▸ **TASK ITEM**
Taking the listing below, restate word for word each line from the line with "ResultFacet - FacetQuery" to the line with "Be Consistent When", ends included, and stop there.

▸ **MATERIAL SHOWN**
= = = = = = =

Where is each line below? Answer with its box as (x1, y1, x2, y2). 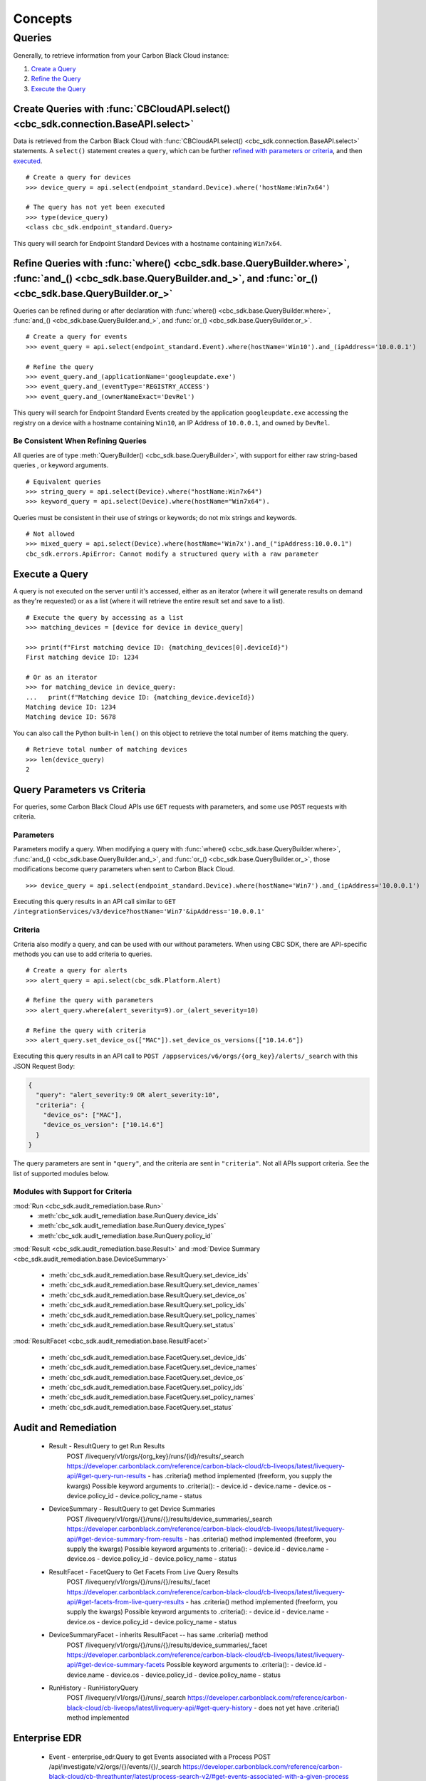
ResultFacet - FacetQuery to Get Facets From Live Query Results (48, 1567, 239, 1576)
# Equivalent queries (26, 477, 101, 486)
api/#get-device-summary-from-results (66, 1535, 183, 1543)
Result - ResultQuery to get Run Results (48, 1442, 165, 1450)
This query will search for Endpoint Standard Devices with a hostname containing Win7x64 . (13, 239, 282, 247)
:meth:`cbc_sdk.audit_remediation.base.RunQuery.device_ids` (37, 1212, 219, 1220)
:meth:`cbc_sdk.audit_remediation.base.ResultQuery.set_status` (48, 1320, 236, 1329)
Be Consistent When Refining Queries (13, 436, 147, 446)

= = = = = = =

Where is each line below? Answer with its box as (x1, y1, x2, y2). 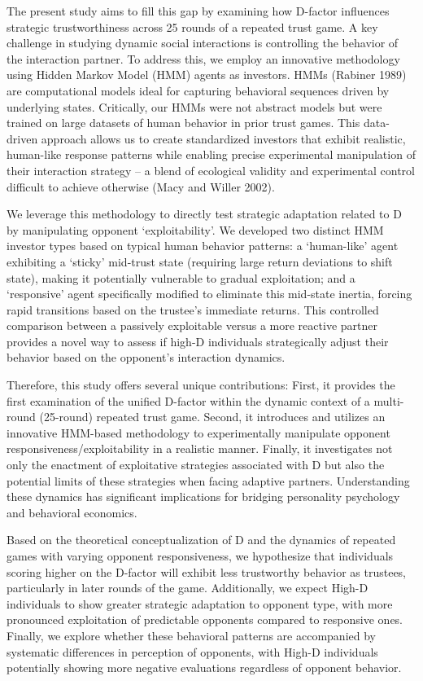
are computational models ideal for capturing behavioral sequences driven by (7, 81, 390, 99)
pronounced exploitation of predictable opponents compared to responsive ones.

= = = = = = =

▸ **RESULT FOR THIS TASK**
ResultFacet - FacetQuery to Get Facets From Live Query Results (48, 1567, 239, 1576)
# Equivalent queries (26, 477, 101, 486)
api/#get-device-summary-from-results (66, 1535, 183, 1543)
Result - ResultQuery to get Run Results (48, 1442, 165, 1450)
This query will search for Endpoint Standard Devices with a hostname containing Win7x64 . (13, 239, 282, 247)
:meth:`cbc_sdk.audit_remediation.base.RunQuery.device_ids` (37, 1212, 219, 1220)
:meth:`cbc_sdk.audit_remediation.base.ResultQuery.set_status` (48, 1320, 236, 1329)
Be Consistent When Refining Queries (13, 436, 147, 446)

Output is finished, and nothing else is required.